Напомнить ли вождю, что речь идет о том самом Мандельштаме, который сочинил стихи про «кремлевского горца», чьи «толстые пальцы, как черви жирны, а слова, как пудовые гири верны»? Нет, вымолвить это было невозможно. Реакция Хозяина в этом случае была непредсказуема.
Но и не напомнить ему об этих стихах тоже было нельзя.
И он пишет:
Вопрос не только и не столько в нем, авторе похабных, клеветнических стихов о руководстве партии и всего советского народа.
«О руководстве партии и всего советского народа» — это изящный эвфемизм. Это значит — о Нем, о Сталине.
Но почему «вопрос не только в нем»?
Потому что этот вопрос однажды уже был решен. Тот, первый арест Мандельштама вызвал гневную резолюцию вождя («Кто дал им право арестовать Мандельштама? Безобразие!»). И за этот свой гнусный стишок Мандельштам уже был наказан. Причем наказание ему определил сам вождь. А дважды за одну вину не наказывают. Значит, нужно найти другой аргумент, подтверждающий необходимость крутых мер.
И такой аргумент находится:
…он часто бывает в Москве у своих друзей, главным образом — литераторов. Его поддерживают, собирают для него деньги, делают из него «страдальца» — гениального поэта, никем не признанного. В защиту его открыто выступали Валентин Катаев, И. Прут и другие литераторы.
Вот в чем главное зло, главная опасность. Оказывается, автору тех похабных клеветнических стишков сочувствуют. Емy помогают. Его подкармливают. А ведь не может быть, чтобы эти сочувствующие и подкармливающие не знали, ЗА ЧТО он был наказан. Значит, и тем похабным клеветническим его стишкам они тоже сочувствуют. Значит, эти похабные стишки еще живут и отравляют чье-то сознание вредоносным ядом!
Намек сработал безошибочно.
На письме Ставского Ежову стоит дата: 16 марта 1938 года.
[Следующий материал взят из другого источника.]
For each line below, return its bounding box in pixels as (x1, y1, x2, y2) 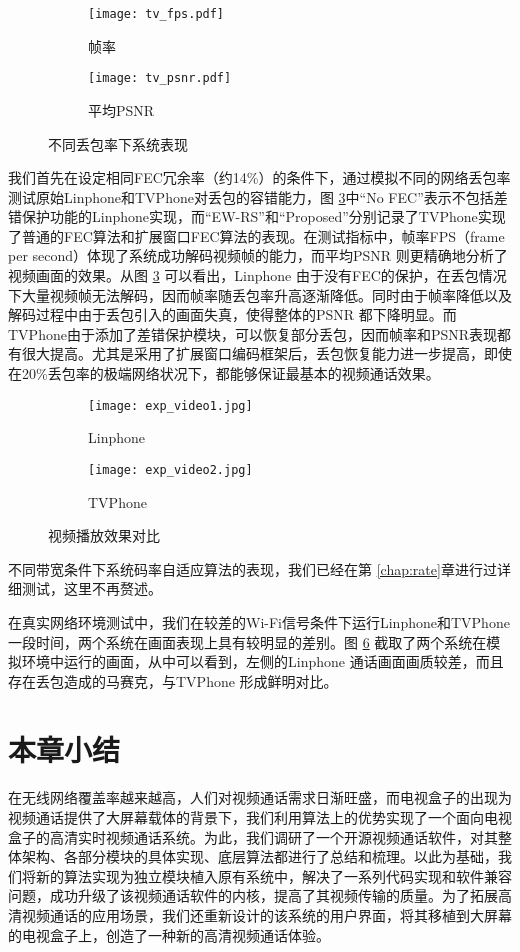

А штамп «4-го отдела ГУГБ» на том же письме свидетельствует, что получено оно было этим ведомством 13 апреля. Около месяца, стало быть, держал у себя Ежов это письмо, решая, давать или не давать ему ход. Впрочем, решал, надо полагать, не он, а Сталин, которого Ежов с доносом Ставского, конечно же, не мог не ознакомить.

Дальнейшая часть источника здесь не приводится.